柱形图
> library(RColorBrewer)
> citysales <- read.csv("citysales.csv")
> barplot(as.matrix(citysales[,2:4]),beside = TRUE,legend.text = citysales$City,args.legend=list(bty="n",horiz=TRUE),col=brewer.pal(5,"Set1"),border="white",ylim=c(0,100),ylab="Sales Revenue(1,000's of USD)",main="Sales Figures")
> box(bty="l")
堆叠效果
> library(RColorBrewer)
> citysales <- read.csv("citysales.csv")
> barplot(as.matrix(citysales[,2:4]),legend.text=citysales$City,
+ args.legend=list(bty="n",horiz=TRUE),
+ col=brewer.pal(5,"Set1"),border="white",ylim=c(0,200),ylab="Sales Revenue(1,000's of USD)",
+ main="Sales Figures")
使用堆叠效果展示百分比
> citysalesperc <- read.csv("citysalesperc.csv") #数据为各产品在各城市所占百分比
> par(mar=c(5,4,4,8),xpd=T) # mar边缘距离(下左上右)
> barplot(as.matrix(citysalesperc[,2:4]),
+ col=brewer.pal(5,"Set1"),border="white",
+ ylab="Sales Revenue (1,000's of USD)",
+ main="Percentage Sales Figures")
> legend("right",legend=citysalesperc$City,bty="n",
+ inset=c(-0.3,0),fill=brewer.pal(5,"Set1")) #inset 图例跟图的相对位置,fill图例的颜色
水平方向的柱形图
> barplot(as.matrix(citysales[,2:4]),
+ beside=TRUE,horiz=TRUE, #将horiz设置为TRUE
+ legend.text=citysales$City,
+ args.legend=list(bty="n"),
+ col=brewer.pal(5,"Set1"),border="white",
+ xlim=c(0,100), xlab="Sales Revenue(1,000's of USD)",
+ main="Sales Figures")
展示百分比的堆叠水平方向柱形图
> barplot(as.matrix(citysalesperc[,2:4]),
+ horiz=TRUE,
+ col=brewer.pal(5,"Set1"),border="white",
+ xlab="Percentage of Sales",
+ main="Perecentage Sales Figures")
> legend("right",legend=citysalesperc$City,bty="n",
+ inset=c(-0.3,0),fill=brewer.pal(5,"Set1"))
调整柱形图的宽度,间隔和颜色
> barplot(as.matrix(citysales[,2:4]),
+ beside=TRUE,
+ legend.text=citysales$City,
+ args.legend=list(bty="n",horiz=T),
+ col=c("#E5562A","#491A5B","#8C6CA8","#BD1B8A","#7CB6E4"),
+ border=FALSE,space=c(0,5), #space这个里面0代表了柱子之间的距离,5代表了两组柱子之间的距离
+ ylim=c(0,100),ylab="Sales Revenue(1,000's of USD)",
+ main="Sales Figures")
效果对比
> barplot(as.matrix(citysales[,2:4]),
+ beside=TRUE,
+ legend.text=citysales$City,
+ args.legend=list(bty="n",horiz=T),
+ ylim=c(0,100),ylab="Sales Revenue(1,000's of USD)",
+ main="Sales Figures")
柱子的顶端显示数据
> x<-barplot(as.matrix(citysales[,2:4]),
+ beside=TRUE,
+ legend.text=citysales$City,
+ args.legend=list(bty="n",horiz=TRUE),
+ col=brewer.pal(5,"Set1"),border="white",
+ ylim=c(0,100),ylab="Sales Revenue (1,000's of USD)",main="Sales Figures")

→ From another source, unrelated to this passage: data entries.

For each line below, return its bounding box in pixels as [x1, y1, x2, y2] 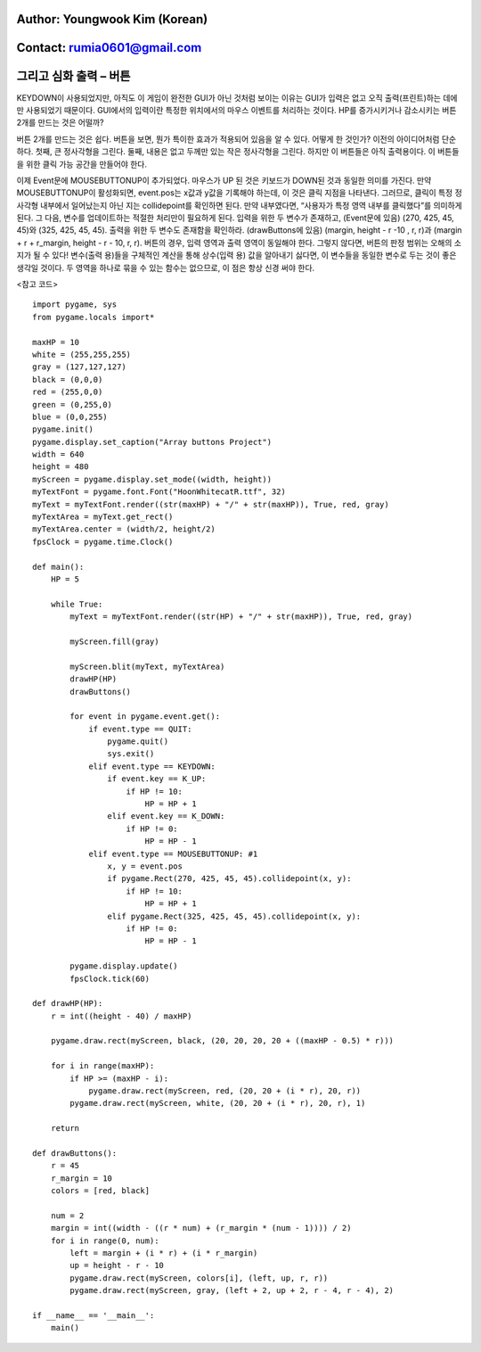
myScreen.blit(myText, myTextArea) [69, 661, 225, 672]
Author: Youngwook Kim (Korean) [16, 12, 208, 27]
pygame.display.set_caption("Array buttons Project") [32, 437, 272, 447]
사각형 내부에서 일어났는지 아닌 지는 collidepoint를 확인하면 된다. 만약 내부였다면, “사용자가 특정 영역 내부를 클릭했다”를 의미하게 [16, 200, 462, 210]
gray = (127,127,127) [32, 362, 126, 372]
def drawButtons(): [32, 1148, 118, 1158]
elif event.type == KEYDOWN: [88, 761, 216, 771]
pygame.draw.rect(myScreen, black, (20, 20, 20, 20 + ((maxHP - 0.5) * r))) [50, 1035, 395, 1046]
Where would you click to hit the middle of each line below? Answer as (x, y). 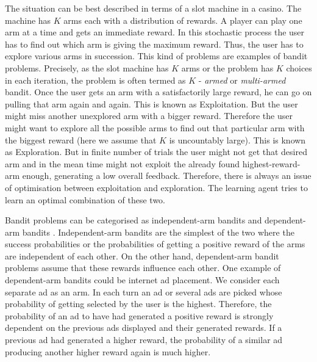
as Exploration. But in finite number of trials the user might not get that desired (156, 152)
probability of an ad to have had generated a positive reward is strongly (139, 315)
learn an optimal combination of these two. (85, 199)
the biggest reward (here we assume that (81, 139)
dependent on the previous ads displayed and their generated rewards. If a (144, 328)
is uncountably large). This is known (237, 139)
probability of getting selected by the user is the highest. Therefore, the (138, 304)
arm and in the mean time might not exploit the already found (123, 163)
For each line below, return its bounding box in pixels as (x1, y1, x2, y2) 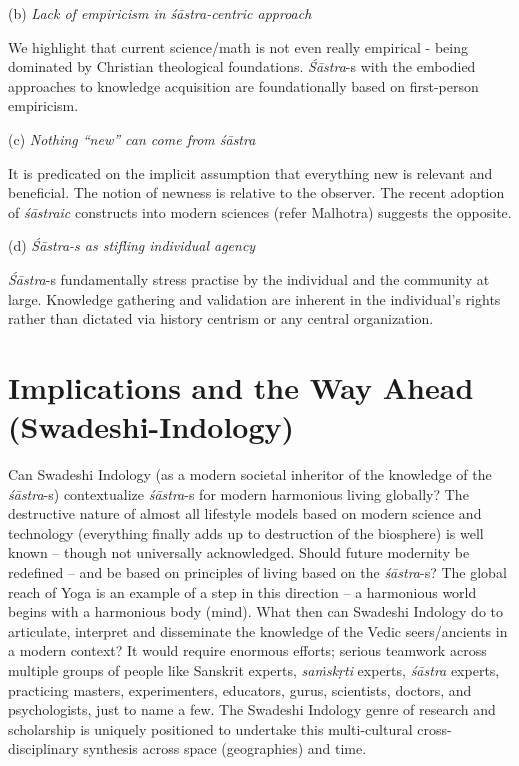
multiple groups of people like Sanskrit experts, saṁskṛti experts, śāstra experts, (8, 659, 500, 680)
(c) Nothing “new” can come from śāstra (8, 128, 256, 149)
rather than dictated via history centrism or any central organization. (8, 308, 434, 329)
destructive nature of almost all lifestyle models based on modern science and (8, 503, 482, 524)
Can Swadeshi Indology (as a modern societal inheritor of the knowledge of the (8, 464, 492, 485)
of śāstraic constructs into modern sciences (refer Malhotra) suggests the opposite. (8, 201, 512, 222)
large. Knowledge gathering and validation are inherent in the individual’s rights (8, 288, 501, 309)
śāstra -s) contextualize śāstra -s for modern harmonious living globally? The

> y<-as.matrix(citysales[,2:4])
> text(x,y+2,labels = as.character(x))
水平柱子旁标注数据
> y <- barplot(as.matrix(citysales[,2:4]),
+ beside=TRUE,horiz=TRUE,
+ legend.text=citysales$City,
+ args.legend=list(bty="n"),
+ col=brewer.pal(5,"Set1"),border="white",
+ xlim=c(0,100),xlab="Sales Revenue (1,000's of USD)",main="Sales Figures")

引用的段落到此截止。